The Golden Knights, though, got the last one. Before we finish with the Kings, here’s the final Ducks’ stat line:  outshot, 31-23, won the faceoff battle at 60%, and outhit, 27-17.

Meantime, the Kings’ game centered a lot on Gabe Vilardi. Vilardi, Carter, and Kempe in period  three were a strong line, and they created one great odd-man rush. Brown said of Vilardi, “Quite honestly, he probably should have won the game for us. He made a great move, and Joner [Jones]  made a great save on it.”  This was speaking of overtime.

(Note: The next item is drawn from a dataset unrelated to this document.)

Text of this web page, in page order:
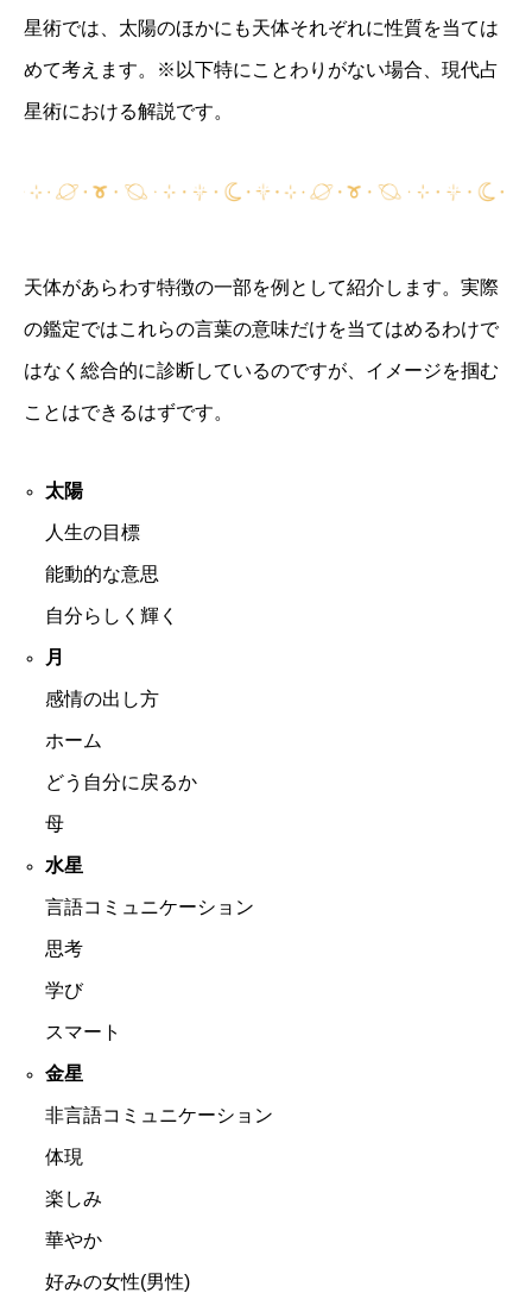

Overtime? Yup, the Kings were under siege in the last two minutes, and they finally yielded when Evander Kane had a shot and a couple of rebounds and put one past Petersen, the puck shooting off Kane’s stick on a jam and up into the top of the net.

The tie was nearly broken when Vilardi got a couple of great chances from behind the net in OT. He then went back on defense and scooped a puck in an empty Kings’ crease to save a goal. It was all for nought, because the Sharks won in shootout, ending the game 4-3.

Kings coach McLellan said after, “We didn’t lose the game because of the empty net goal. We lost the game because of the first goal.” This is a poor start that won’t soon be forgotten.

 

Notes

Patrick Marleau equalled Jaromir Jagr in all-time games played at 1733. His next target is Messier at 1756  and then  Gordie Howe, 1767. Howe’s record does not include 419 games played in the WHA, a rival professional league that played from 1972-79. He returned from retirement to play in that league with is sons, Mark and Marty.

Drew Doughty was struck in  the  wrist by a slapshot in period three, retiring to the dressing room. No update was offered on his condition after the game.

Brian Kennedy is an accredited NHL media member and member of the PHWA. For the duration of the pandemic, he covers games from his SoCal home using team- and league-provided materials.